Когда провожали на фронт Николая Ивановича Шушмарина, война подкатила уже к Волге. В марте 1943 года полк, где служил ставший сержантом Николай Шушмарин, пешим порядком бросили на Орловско-Курскую дугу держать оборону. А в ночь с 5 на 6 июля гвардейцы генерала Руссиянова пошли в прорыв.
– Дали немцам как следует. Мясорубка была – жуть. 30 километров за один день прогнали. На участке, где шел в прорыв наш батальон, немцы накануне положили целый полк. Жара, смрад, дым. Мы бежали по разлагающимся трупам. Немец крепко засел. С нами, молодыми, шел в атаку батальон штрафников, одни офицеры. Ими старшина командовал. Хоть и “катюши” перед боем знатно поработали, и спирту нам перед атакой дали, и страху вроде не было, но какое-то непонятное чувство, щемящее, с холодком, старались заглушить криками “За Родину”, “За Сталина”. И бежали, бежали вперед по трупам и пеплу. Из этой атаки из 700 человек нашего батальона вернулось только 75. Мне тогда несказанно повезло.
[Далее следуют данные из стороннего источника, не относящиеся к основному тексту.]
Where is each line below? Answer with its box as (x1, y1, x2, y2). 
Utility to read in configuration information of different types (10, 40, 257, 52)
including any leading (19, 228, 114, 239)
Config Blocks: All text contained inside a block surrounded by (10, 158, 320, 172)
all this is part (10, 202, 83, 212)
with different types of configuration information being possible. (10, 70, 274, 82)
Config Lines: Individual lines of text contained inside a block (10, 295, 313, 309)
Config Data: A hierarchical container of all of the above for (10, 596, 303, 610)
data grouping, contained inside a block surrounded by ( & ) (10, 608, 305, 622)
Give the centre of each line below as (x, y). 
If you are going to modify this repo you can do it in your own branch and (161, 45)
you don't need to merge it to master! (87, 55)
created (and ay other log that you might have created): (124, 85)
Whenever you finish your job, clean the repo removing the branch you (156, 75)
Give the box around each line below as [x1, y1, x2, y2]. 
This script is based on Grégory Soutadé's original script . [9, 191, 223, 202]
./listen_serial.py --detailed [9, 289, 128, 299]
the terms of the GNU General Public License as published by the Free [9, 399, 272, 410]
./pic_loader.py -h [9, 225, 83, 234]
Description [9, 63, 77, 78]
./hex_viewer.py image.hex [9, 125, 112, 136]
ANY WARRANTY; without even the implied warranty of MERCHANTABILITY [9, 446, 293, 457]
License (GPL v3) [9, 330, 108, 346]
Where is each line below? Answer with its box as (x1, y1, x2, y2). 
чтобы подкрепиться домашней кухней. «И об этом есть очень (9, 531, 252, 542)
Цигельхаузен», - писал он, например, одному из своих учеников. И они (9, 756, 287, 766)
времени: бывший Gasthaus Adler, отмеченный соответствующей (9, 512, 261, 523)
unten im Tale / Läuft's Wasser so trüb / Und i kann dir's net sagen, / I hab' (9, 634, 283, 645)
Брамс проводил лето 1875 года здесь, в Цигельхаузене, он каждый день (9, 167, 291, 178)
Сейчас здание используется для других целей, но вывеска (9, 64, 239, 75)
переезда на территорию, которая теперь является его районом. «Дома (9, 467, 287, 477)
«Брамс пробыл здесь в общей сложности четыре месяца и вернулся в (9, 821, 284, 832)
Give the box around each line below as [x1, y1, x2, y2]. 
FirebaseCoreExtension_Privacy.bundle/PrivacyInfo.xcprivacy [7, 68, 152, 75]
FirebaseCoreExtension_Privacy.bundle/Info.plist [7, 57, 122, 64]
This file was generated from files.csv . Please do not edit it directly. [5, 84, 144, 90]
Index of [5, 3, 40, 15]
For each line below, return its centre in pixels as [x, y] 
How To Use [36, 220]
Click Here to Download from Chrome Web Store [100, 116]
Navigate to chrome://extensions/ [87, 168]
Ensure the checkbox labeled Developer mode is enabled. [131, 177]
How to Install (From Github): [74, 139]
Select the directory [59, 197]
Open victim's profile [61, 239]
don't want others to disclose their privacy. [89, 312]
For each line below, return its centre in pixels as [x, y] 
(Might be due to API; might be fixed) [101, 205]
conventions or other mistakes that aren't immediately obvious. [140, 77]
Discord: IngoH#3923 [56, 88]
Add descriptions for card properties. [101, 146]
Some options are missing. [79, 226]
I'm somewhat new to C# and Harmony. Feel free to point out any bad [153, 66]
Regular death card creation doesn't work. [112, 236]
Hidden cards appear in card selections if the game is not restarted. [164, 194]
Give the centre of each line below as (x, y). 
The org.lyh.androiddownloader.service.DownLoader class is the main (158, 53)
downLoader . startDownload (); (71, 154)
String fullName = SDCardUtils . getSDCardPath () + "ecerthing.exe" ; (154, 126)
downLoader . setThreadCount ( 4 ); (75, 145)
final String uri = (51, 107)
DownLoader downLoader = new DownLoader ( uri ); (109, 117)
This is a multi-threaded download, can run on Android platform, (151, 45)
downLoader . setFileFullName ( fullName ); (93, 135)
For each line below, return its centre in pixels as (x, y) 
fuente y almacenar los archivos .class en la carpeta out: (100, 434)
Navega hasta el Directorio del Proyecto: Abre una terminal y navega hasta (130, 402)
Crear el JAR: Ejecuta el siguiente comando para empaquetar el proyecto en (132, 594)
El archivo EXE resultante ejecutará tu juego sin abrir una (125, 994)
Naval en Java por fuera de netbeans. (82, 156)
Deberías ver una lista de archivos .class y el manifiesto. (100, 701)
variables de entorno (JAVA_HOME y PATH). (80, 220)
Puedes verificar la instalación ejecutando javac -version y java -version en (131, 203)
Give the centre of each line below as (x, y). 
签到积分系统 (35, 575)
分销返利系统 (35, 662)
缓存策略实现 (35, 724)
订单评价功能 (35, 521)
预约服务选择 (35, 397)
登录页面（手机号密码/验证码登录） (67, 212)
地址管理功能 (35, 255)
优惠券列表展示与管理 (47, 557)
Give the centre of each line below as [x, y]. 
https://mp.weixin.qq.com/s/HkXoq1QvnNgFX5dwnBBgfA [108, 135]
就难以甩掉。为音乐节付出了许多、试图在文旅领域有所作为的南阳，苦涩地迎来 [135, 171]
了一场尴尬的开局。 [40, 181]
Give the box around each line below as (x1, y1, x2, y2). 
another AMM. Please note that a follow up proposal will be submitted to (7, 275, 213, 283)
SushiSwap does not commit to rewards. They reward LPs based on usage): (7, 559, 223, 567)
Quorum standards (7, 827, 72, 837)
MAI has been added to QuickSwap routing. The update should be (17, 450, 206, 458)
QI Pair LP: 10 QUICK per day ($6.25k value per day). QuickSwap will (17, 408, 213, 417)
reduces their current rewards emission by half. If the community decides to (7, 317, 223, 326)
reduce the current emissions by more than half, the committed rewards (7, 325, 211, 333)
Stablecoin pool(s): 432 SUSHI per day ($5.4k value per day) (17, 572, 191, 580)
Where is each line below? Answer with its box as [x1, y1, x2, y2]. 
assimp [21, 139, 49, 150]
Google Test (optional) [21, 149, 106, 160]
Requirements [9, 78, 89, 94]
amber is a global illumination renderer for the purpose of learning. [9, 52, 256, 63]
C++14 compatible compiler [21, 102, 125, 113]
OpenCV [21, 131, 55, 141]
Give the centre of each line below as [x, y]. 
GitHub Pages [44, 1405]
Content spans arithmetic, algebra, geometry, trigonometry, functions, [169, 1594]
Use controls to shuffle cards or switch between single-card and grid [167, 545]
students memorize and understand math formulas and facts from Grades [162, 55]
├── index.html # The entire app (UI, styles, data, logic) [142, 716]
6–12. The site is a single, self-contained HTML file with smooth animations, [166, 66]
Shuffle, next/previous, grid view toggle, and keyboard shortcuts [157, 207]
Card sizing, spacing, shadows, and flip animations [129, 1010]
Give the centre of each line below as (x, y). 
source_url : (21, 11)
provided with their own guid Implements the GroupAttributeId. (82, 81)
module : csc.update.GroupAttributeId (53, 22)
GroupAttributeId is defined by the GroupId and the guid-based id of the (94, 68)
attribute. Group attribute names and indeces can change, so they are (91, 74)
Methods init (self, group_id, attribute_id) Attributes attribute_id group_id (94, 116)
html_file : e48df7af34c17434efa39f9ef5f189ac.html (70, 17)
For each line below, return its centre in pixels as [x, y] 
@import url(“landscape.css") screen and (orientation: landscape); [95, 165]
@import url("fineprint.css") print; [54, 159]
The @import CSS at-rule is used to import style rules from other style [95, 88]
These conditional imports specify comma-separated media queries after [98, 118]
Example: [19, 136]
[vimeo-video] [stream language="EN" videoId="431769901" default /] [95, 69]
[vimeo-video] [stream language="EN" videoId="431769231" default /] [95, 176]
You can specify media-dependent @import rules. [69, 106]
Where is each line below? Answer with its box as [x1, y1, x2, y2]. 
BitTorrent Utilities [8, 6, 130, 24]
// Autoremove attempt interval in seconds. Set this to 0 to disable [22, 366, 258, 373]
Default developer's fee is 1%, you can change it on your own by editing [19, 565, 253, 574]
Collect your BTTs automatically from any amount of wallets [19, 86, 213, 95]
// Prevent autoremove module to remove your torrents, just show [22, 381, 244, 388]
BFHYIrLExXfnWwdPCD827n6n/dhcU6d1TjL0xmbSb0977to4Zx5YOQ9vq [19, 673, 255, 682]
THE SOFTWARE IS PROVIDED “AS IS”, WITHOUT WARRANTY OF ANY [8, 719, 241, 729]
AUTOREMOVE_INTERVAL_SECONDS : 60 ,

“День и ночь ждем себе смерть…”

– Я участвую на фронтах с 1 декабря, – писал родным 22 декабря 1941 года Григорий Егорович Бизяев. – Пока жив и здоров, все трудности пережил не знаю как. Дорогие сроднички, помолитесь обо мне, чтобы здоровья мне Господь дал. Пусть меня не забудут.
10 декабря 1943 года Григорий Егорович написал домой последнее письмо: “…желаю быть вам живыми и здоровыми. Я пока жив и вам сообщаю, что моя жизнь не очень завидлива. Я нахожусь на первой линии, четыреста метров. Сижу в землянке день и ночь. Не могу голову высунуть, а то снайпер скоро снимет и много поснимал.
Дорогая Ксения, очень трудно мне все это переносить, кругом меня летят пули и снаряды. Но пока не попадают в мою щель… День и ночь ждем себе смерть. Вот что я тебе хочу написать. Не ругай детей, жалей. Очень мне вас жалко. Не забудьте меня. Помолитесь за меня богу”.
Ответа от родных Григорий Егорович получить не успел. Вскоре началось наступление советских войск. 26 декабря 1943 года в бою за деревню Мятли, что в Белоруссии, Григорий Егорович погиб. В этой деревне и похоронили его боевые товарищи.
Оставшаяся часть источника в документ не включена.